Kebanyakan dari kita, mengamalkan suatu doa atau dzikir sekedar amalan lisan saja, yang TIDAK KITA PAHAMI maknanya… sehingga sulit bagi kita untuk mendatangkan TADABBUR, dalam doa dan dzikir tersebut.

Contohnya, adalah ketika kita membaca “Laa hawla wa laa quwwata illa billah”, apakah ketika kita mengucapnya kita mengetahui makna dibalik dzikir ini?!

‫Ibnu ‘Abbas radhiallahu’anhu menafsirkan makna al-Hawqolah (Laa hawla walaa quwwata illaa billaah) dengan ucapannya:‬

‎‫لاَ حَوْلَ بِنَا عَلَى الْعَمَلِ بِالطَّـاعَةِ إلاَّ بِاللهِ، وَلاَ قُوَّةَ لَنَا عَلَى تَرْكِ الْمَعْصِيَةِ إلاَّ بِاللهِ‬“
Tidak ada kemampuan bagi kami dalam melakukan amalan ketaatan kecuali dengan pertolongan Allah, dan tidak ada kekuatan bagi kami untuk meninggalkan maksiat kecuali dengan pertolongan dari Allah (pula).”

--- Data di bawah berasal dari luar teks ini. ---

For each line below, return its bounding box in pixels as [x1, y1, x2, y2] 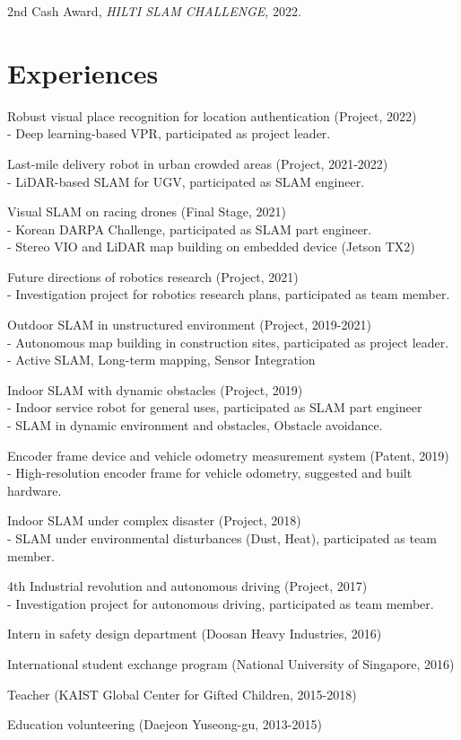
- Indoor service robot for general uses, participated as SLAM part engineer [7, 398, 422, 417]
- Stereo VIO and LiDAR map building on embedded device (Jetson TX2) [7, 237, 415, 256]
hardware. [7, 480, 62, 499]
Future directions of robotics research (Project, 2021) [7, 267, 299, 286]
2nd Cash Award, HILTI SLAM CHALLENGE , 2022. [7, 2, 301, 20]
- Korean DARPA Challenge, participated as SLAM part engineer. [7, 219, 372, 238]
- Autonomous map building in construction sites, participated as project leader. [7, 332, 449, 351]
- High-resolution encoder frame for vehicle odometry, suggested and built [7, 463, 413, 482]
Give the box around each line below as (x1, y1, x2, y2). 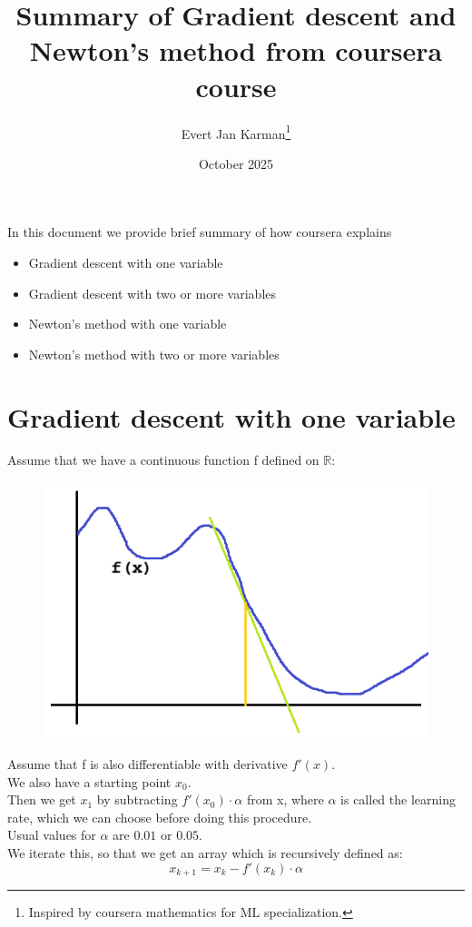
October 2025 (198, 153, 274, 173)
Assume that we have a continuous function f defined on (7, 450, 320, 469)
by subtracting (96, 790, 178, 809)
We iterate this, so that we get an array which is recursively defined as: (7, 843, 403, 862)
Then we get (7, 790, 76, 809)
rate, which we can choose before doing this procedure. (7, 807, 312, 826)
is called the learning (340, 790, 456, 809)
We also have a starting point (7, 772, 172, 791)
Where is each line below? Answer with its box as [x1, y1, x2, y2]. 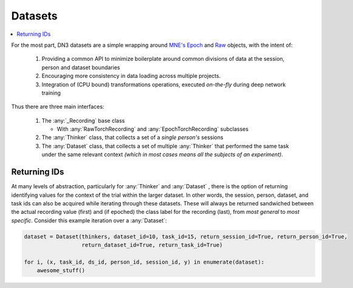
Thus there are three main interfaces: [11, 103, 105, 111]
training [41, 89, 61, 97]
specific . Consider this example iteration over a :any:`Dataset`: [11, 216, 167, 224]
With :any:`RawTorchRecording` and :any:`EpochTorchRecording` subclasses [57, 125, 249, 133]
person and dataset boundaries [41, 64, 120, 71]
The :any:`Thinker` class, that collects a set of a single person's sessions [41, 134, 224, 141]
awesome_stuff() [36, 267, 85, 274]
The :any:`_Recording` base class [41, 117, 125, 124]
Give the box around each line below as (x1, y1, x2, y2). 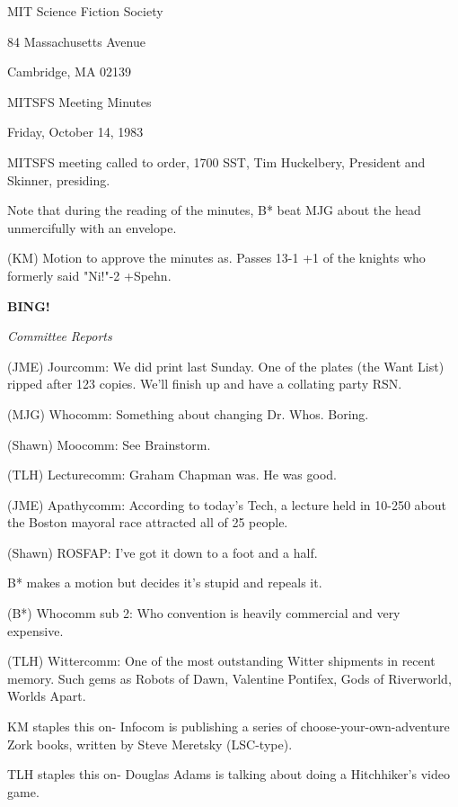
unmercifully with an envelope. (7, 218, 177, 237)
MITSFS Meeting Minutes (7, 92, 152, 111)
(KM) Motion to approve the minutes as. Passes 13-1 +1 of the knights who (7, 248, 426, 267)
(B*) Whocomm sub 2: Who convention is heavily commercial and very (7, 604, 401, 623)
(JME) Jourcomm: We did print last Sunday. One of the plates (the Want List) (7, 356, 445, 375)
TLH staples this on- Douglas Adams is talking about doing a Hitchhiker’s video (7, 765, 450, 784)
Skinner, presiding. (7, 170, 110, 189)
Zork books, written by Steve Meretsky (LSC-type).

Maka orang yang mengucapkan dzikir tersebut, hendaklah ia menghadirkan dalam hatinya pengakuan akan KELEMAHAN dan KETIDAKMAMPUNnya, serta pengakuan akan Kekuatan yang diberikan Allah kepadanya; yang dengan PertolonganNya tersebut ia dapat melakukan amal ketaatan dan menghindari maksiat. Maka apakah mungkin seseorang yang JUJUR dan TULUS dalam berdzikir LAA HAWLA WA LAA QUWWATA ILLA BILLAH ini akan timbul rasa ujub dalam dirinya?!

Maka bagaimana dengan dzikir-dzikir yang lain? sudahkah kita MENGETAHUI dan MENDALAMI maknanya DENGAN PEMAHAMAN YANG BENAR?!! Sehingga kita dapat merenungkan maknanya ketika mengucapnya serta sehingga kita dapat mengamalkan kandungannya?!